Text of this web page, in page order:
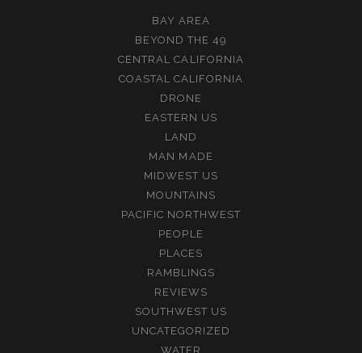
BAY AREA
BEYOND THE 49
CENTRAL CALIFORNIA
COASTAL CALIFORNIA
DRONE
EASTERN US
LAND
MAN MADE
MIDWEST US
MOUNTAINS
PACIFIC NORTHWEST
PEOPLE
PLACES
RAMBLINGS
REVIEWS
SOUTHWEST US
UNCATEGORIZED
WATER
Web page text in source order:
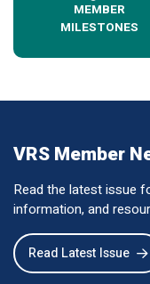
MEMBER
MILESTONES
VRS Member
Read the latest issue
information, and
Read Latest Issue
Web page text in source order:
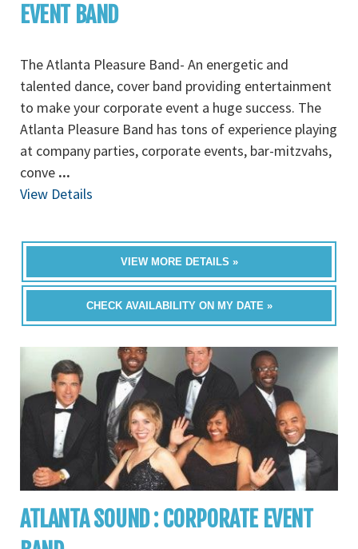
EVENT BAND
The Atlanta Pleasure Band- An energetic and
talented dance, cover band providing entertainment
to make your corporate event a huge success. The
Atlanta Pleasure Band has tons of experience playing
at company parties, corporate events, bar-mitzvahs,
conve ...
View Details
VIEW MORE DETAILS »
CHECK AVAILABILITY ON MY DATE »
ATLANTA SOUND : CORPORATE EVENT
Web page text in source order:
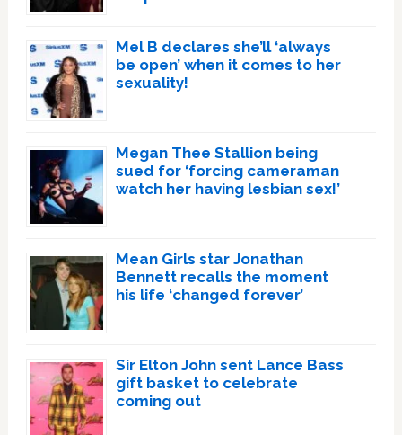
Mel B declares she’ll ‘always
be open’ when it comes to her
sexuality!
Megan Thee Stallion being
sued for ‘forcing cameraman
watch her having lesbian sex!’
Mean Girls star Jonathan
Bennett recalls the moment
his life ‘changed forever’
Sir Elton John sent Lance Bass
gift basket to celebrate
coming out
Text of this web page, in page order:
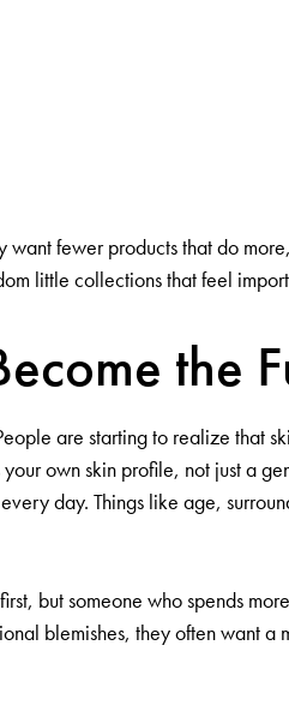
fewer products that do
little collections that feel
the
are starting to realize that
own skin profile, not just a
day. Things like age,
but someone who spends
blemishes, they often want
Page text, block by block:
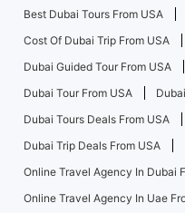
Best Dubai Tours From USA
Cost Of Dubai Trip From USA
Dubai Guided Tour From USA
Dubai Tour From USA
Dubai Tours Deals From USA
Dubai Trip Deals From USA
Online Travel Agency In Dubai
Online Travel Agency In Uae
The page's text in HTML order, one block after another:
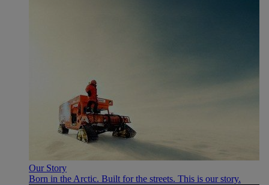
Our Story
Born in the Arctic. Built for the streets. This is our story.

**AIM OF THE EXERCISE**
With the pictures removed, please retype each record exactly.

**RESULT**
Text of this web page, in page order:
BAY AREA
BEYOND THE 49
CENTRAL CALIFORNIA
COASTAL CALIFORNIA
DRONE
EASTERN US
LAND
MAN MADE
MIDWEST US
MOUNTAINS
PACIFIC NORTHWEST
PEOPLE
PLACES
RAMBLINGS
REVIEWS
SOUTHWEST US
UNCATEGORIZED
WATER
Web page text in source order:
MEMBER
MILESTONES
VRS Member
Read the latest issue
information, and
Read Latest Issue
Web page text in source order:
EVENT BAND
The Atlanta Pleasure Band- An energetic and
talented dance, cover band providing entertainment
to make your corporate event a huge success. The
Atlanta Pleasure Band has tons of experience playing
at company parties, corporate events, bar-mitzvahs,
conve ...
View Details
VIEW MORE DETAILS »
CHECK AVAILABILITY ON MY DATE »
ATLANTA SOUND : CORPORATE EVENT
Web page text in source order:
Mel B declares she’ll ‘always
be open’ when it comes to her
sexuality!
Megan Thee Stallion being
sued for ‘forcing cameraman
watch her having lesbian sex!’
Mean Girls star Jonathan
Bennett recalls the moment
his life ‘changed forever’
Sir Elton John sent Lance Bass
gift basket to celebrate
coming out
Text of this web page, in page order:
fewer products that do
little collections that feel
the
are starting to realize that
own skin profile, not just a
day. Things like age,
but someone who spends
blemishes, they often want
Page text, block by block:
Best Dubai Tours From USA
Cost Of Dubai Trip From USA
Dubai Guided Tour From USA
Dubai Tour From USA
Dubai Tours Deals From USA
Dubai Trip Deals From USA
Online Travel Agency In Dubai
Online Travel Agency In Uae
The page's text in HTML order, one block after another:
Our Story
Born in the Arctic. Built for the streets. This is our story.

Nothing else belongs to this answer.